- Born: 6 September 1882
- Died: 4 May 1960 (aged 77)
- Allegiance: United Kingdom
- Branch: British Army
- Service years: 1902–1938 1939–1942
- Rank: Brigadier
- Commands: 10th Infantry Brigade (1934–1938) 1st Divisional Signals (1925–1929)
- Conflicts: First World War Second World War
- Awards: Distinguished Service Order Military Cross Mentioned in Despatches
- Relations: Frank Willan (father) Frank Willan (son)

= Robert Hugh Willan =

Brigadier Robert Hugh Willan, (6 September 1882 – 4 May 1960) was an officer in the British Army.

Willan was a lieutenant in the 4th (Oxford Militia) Battalion, Oxfordshire Light Infantry, when he received a commission as second lieutenant in The King's Royal Rifle Corps on 7 May 1902.

He served in the First World War and was awarded the Distinguished Service Order (DSO) in 1916 and the Military Cross (MC).

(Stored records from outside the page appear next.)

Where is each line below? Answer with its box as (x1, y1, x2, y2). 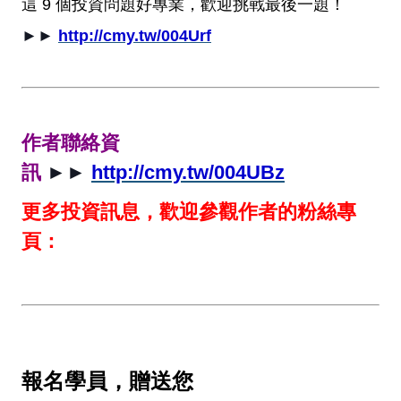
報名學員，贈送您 (21, 369, 193, 394)
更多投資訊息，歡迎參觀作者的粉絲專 (21, 200, 356, 224)
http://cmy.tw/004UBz (91, 161, 285, 184)
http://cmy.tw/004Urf (58, 27, 211, 46)
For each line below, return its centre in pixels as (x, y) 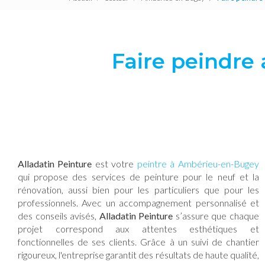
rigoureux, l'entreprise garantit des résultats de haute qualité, (138, 255)
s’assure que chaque (216, 216)
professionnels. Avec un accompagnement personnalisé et (138, 203)
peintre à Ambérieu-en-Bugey (198, 164)
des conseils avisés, (59, 216)
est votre (116, 164)
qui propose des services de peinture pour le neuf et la (138, 177)
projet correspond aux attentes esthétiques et (138, 229)
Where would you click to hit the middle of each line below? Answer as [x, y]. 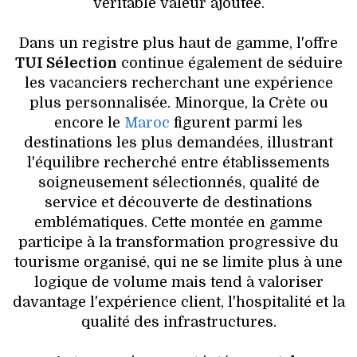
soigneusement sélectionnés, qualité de [178, 183]
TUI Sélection [66, 63]
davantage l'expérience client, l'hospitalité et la [178, 302]
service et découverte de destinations [178, 203]
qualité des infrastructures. [178, 322]
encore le [89, 123]
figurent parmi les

He was Commander of the 10th Infantry Brigade, 1934–38 and concurrently Aide-de-camp to Kings George V, Edward VIII and George VI.

He married Violet Crabbe, daughter of Brigadier General Eyre Crabbe. They had two sons: Martin Stuart Willan was killed in action during the fall of France in 1940; the other was (Frank) Andrew Willan, RAF officer and Tory local politician.

He died in 1960 and his funeral was held in Salisbury.